Once inside that file, find the following section, and change the line that says AllowOverride from None to All. The section should now look like this:

<Directory /var/www/>
           Options Indexes FollowSymLinks MultiViews
           AllowOverride All
           Order allow,deny
           allow from all
</Directory>

After you save and exit that file, restart apache

sudo service apache2 restart

Creating the .htaccess file

You can create the .htaccess file in a text editor (make sure to name it only .htaccess without any other extension or name) and then upload it to your site through an ftp client.

Alternatively you can use this command, replacing the example.com with the name of your site, to create your .htaccess file in terminal.

sudo nano /var/www/example.com/.htaccess

Five common uses for an .htaccess file

1. Mod_Rewrite

One of the most useful facets of the .htaccess file is mod_rewrite. You can use the space in the .htaccess file to designate and alter how URLs and web pages on your sites are displayed to your users.

2. Authentication

Although using the .htaccess file does not require as many permissions as accessing the apache2.conf file would require, we can still make effective changes to a site. Once such change is to require a password to access certain sections of the webpage.

The .htaccess passwords are kept in a file called .htpasswd. Go ahead and create and save that file, being sure to store it somewhere other than the web directory, for security reasons.

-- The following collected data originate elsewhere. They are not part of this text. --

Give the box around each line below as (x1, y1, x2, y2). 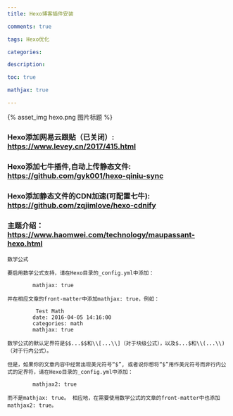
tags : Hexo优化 (7, 36, 50, 43)
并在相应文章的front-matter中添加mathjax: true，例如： (7, 295, 160, 303)
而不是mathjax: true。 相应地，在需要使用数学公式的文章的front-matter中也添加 (7, 394, 220, 401)
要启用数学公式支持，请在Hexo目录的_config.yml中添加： (7, 269, 155, 277)
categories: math (32, 320, 83, 327)
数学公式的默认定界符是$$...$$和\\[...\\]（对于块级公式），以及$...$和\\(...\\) (7, 339, 225, 347)
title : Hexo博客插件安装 (7, 10, 74, 18)
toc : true (7, 74, 37, 81)

You should use the space inside the .htpasswd file to write in the name and passwords of all the users that you want to have access to the protected part of the site.

You can use this useful site to generate the username and encrypted password pair. If the username of your authorized user is jsmith and password is “awesome”, the pair would look like this: jsmith:VtweQU73iyETM. You can paste as many lines as needed into the .htpasswd file, but be sure that every user gets their own line.

Once you are finished with the .htpasswd file, you can type this code into the .htaccess file to begin using the password function:

AuthUserFile /usr/local/username/safedirectory/.htpasswd
AuthGroupFile /dev/null
AuthName "Please Enter Password"
AuthType Basic
Require valid-user
  • AuthUserFile: This line designates the server path to the .htpasswd file.
  • AuthGroupFile: This line can be used to convey the location of the .htgroup. As we have not created such a file, we can leave /dev/null in place.
  • AuthName: This is text that will be displayed at the password prompt. You can put anything here.
  • AuthType: This refers to the type of authentication that will be used to the check the passwords. The passwords are checked via HTTP and the keyword Basic should not be changed.
  • Require valid-user: This line represents one of two possibilities. “Require valid-user” tells the .htaccess file that there are several people who should be able to log into the password protected area. The other option is to use the phrase “require user username” to indicate the specific permitted person.

3. Custom Error Pages

The .htaccess file additionally allows you to create custom error pages for your site. Some of the most common errors are:

  • 400 Bad Request
  • 401 Authorization Required
  • 403 Forbidden Page
  • 404 File not Found
  • 500 Internal Error

To make a page look friendlier and to provide more information to the site visitor than the default server error page offers, you can use the .htaccess file to create custom error pages.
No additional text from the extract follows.